Task brief: Each line of the entries that mentions the string "type" needs to be reported.

• • • •

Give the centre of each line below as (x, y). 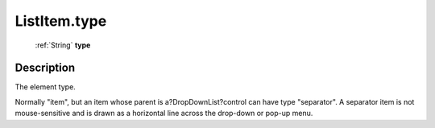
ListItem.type (61, 21)
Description (45, 68)
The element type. (45, 87)
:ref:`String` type (63, 45)
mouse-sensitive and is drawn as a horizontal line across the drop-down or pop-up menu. (164, 114)

• • • •

Output of the task:
ListItem.type (61, 21)
The element type. (45, 87)
:ref:`String` type (63, 45)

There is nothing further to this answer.